Compared to other studies [37-40], reevaluation was performed relatively earlier, at 4 weeks postoperatively since this study was designed to focus on the sole effects of csDMARDs on the response to nonsurgical periodontal treatment while minimizing the interfering effect of each patient's ability to perform proper oral hygiene in long-term follow-up study. Ideally, if another group of RA, who were treated only by nonsurgical periodontal therapy, were set, the adjunctive effects of DMARDs would have been clearly shown. We were not able to set this group of RA because csDMARDs must be inevitably prescribed to the RA patients to prevent the exacerbation of RA symptoms as soon as the RA diagnosis is confirmed [41]. The subgroup of HCQ + SSZ in the RA group was also not set because of our doctors' preference in the prescription.

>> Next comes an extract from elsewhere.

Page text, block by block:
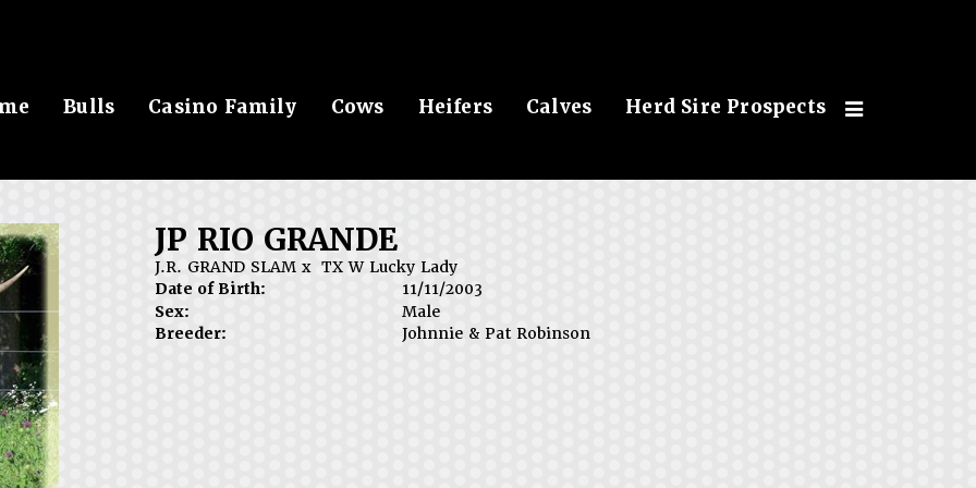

The present study provides clinical evidence that the common csDMARDs might have an adjunctive effect on response to nonsurgical periodontal treatment in patients with RA. There was no statistically significant difference of DAS 28-ESR in the subgroups of RA; therefore, the beneficial effect of nonsurgical periodontal treatment for periodontitis might be more associated with the csDMARDs than the systemic amelioration of RA. Inflammation, however, is an intricate multiple step response triggered by various stimuli and csDMARDs can be involved in several stages in the inflammatory cascade. Further research is required to investigate the precise mechanism of csDMARDs in the pathway of periodontal inflammation and longer follow-up studies are necessary to determine the sustainability of this beneficial effects of the csDMARDs to nonsurgical periodontal treatment.

5. Conclusions

Within the limitations of this study, the following conclusions can be drawn. Four weeks after scaling and root planing, the PD reduction and CAL gain were statistically significantly greater in the RA patients on csDMARDs compared to the systemically healthy patients. There was no statistically significant difference in overall response to periodontal treatment based on the combination of multiple csDMARDs, NSAIDs, and steroids prescribed. The present study provides clinical evidence that csDMARDs may have an adjunctive effect on response to nonsurgical periodontal treatment in patients with RA.